Сердце его замирает сладостно, нервы напряжены. Прохор вздыхает. «Уйду… Самое лучшее – немедленно уйти…» Анфиса ставит самовар. «До свиданья!» – хочет крикнуть он, но голоса нет и тело все в чужом плену. Она за перегородкой, в другой комнате, бренчит посудой, открывает шкаф, с места на место переходит. Но непрерывная цепь звуков тех вдруг рвется, и комната немеет. Только слышатся всхлипывания Анфисы. Прохор с гордостью думает, что плачет она от счастья. Конечно же от счастья. «Пожалуйста, пусть не воображает много-то». И вот вышла лучистая и радостная.
– Давай пить наливочку… Сладкая-сладкая! Сама варила.
Наливка была густа, как кровь, вкусна. Прохор быстро пьянел. Пьянела Анфиса.
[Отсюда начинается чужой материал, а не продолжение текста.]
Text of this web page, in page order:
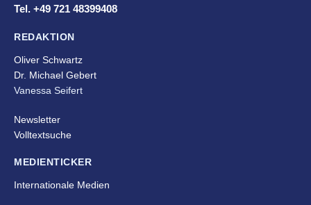
Tel. +49 721 48399408
REDAKTION
Oliver Schwartz
Dr. Michael Gebert
Vanessa Seifert
Newsletter
Volltextsuche
MEDIENTICKER
Internationale Medien

– Останься, милый. Я не пущу тебя.
Это сон. Нет, не сон, обманная дрема. Сквозь сладкую, как мед, дрему отвечает вяло:
– Так и быть, я останусь. Эту ночь я проведу с тобой. Если хочешь… Только не здесь, а в лесу, в избушке. Согласна? – спрашивает он, и голос его взволнованно вздрагивает.
– Согласна… Милый! А ружье оставь здесь. Мы захватим с собой только два сердца: твое да мое. Ведь так?